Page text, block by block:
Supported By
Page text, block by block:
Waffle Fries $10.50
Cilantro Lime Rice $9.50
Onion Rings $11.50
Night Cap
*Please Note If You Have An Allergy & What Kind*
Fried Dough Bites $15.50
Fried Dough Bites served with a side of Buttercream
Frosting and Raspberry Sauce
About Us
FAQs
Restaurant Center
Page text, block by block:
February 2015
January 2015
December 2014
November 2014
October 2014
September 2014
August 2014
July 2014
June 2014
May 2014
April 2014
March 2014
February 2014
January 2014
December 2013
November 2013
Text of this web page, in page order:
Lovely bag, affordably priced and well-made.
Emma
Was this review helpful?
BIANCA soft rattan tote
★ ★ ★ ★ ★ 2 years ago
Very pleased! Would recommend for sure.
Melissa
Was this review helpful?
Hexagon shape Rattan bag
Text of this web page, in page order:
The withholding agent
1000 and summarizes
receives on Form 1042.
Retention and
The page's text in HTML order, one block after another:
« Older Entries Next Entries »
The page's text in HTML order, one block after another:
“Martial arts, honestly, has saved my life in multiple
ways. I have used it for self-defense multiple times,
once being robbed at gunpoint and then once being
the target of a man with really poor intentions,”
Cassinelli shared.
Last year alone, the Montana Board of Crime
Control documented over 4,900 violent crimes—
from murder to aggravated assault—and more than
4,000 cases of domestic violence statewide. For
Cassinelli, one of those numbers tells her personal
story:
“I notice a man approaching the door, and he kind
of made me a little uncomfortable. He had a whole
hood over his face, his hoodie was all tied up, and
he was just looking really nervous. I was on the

→ **YOUR OBJECTIVE**
The response must consist of all the data, reproduced without alteration.

→ **RESPONSE TO THE EXERCISE**
Page text, block by block:
Supported By
Page text, block by block:
Waffle Fries $10.50
Cilantro Lime Rice $9.50
Onion Rings $11.50
Night Cap
*Please Note If You Have An Allergy & What Kind*
Fried Dough Bites $15.50
Fried Dough Bites served with a side of Buttercream
Frosting and Raspberry Sauce
About Us
FAQs
Restaurant Center
Page text, block by block:
February 2015
January 2015
December 2014
November 2014
October 2014
September 2014
August 2014
July 2014
June 2014
May 2014
April 2014
March 2014
February 2014
January 2014
December 2013
November 2013
Text of this web page, in page order:
Lovely bag, affordably priced and well-made.
Emma
Was this review helpful?
BIANCA soft rattan tote
★ ★ ★ ★ ★ 2 years ago
Very pleased! Would recommend for sure.
Melissa
Was this review helpful?
Hexagon shape Rattan bag
Text of this web page, in page order:
The withholding agent
1000 and summarizes
receives on Form 1042.
Retention and
The page's text in HTML order, one block after another:
« Older Entries Next Entries »
The page's text in HTML order, one block after another:
“Martial arts, honestly, has saved my life in multiple
ways. I have used it for self-defense multiple times,
once being robbed at gunpoint and then once being
the target of a man with really poor intentions,”
Cassinelli shared.
Last year alone, the Montana Board of Crime
Control documented over 4,900 violent crimes—
from murder to aggravated assault—and more than
4,000 cases of domestic violence statewide. For
Cassinelli, one of those numbers tells her personal
story:
“I notice a man approaching the door, and he kind
of made me a little uncomfortable. He had a whole
hood over his face, his hoodie was all tied up, and
he was just looking really nervous. I was on the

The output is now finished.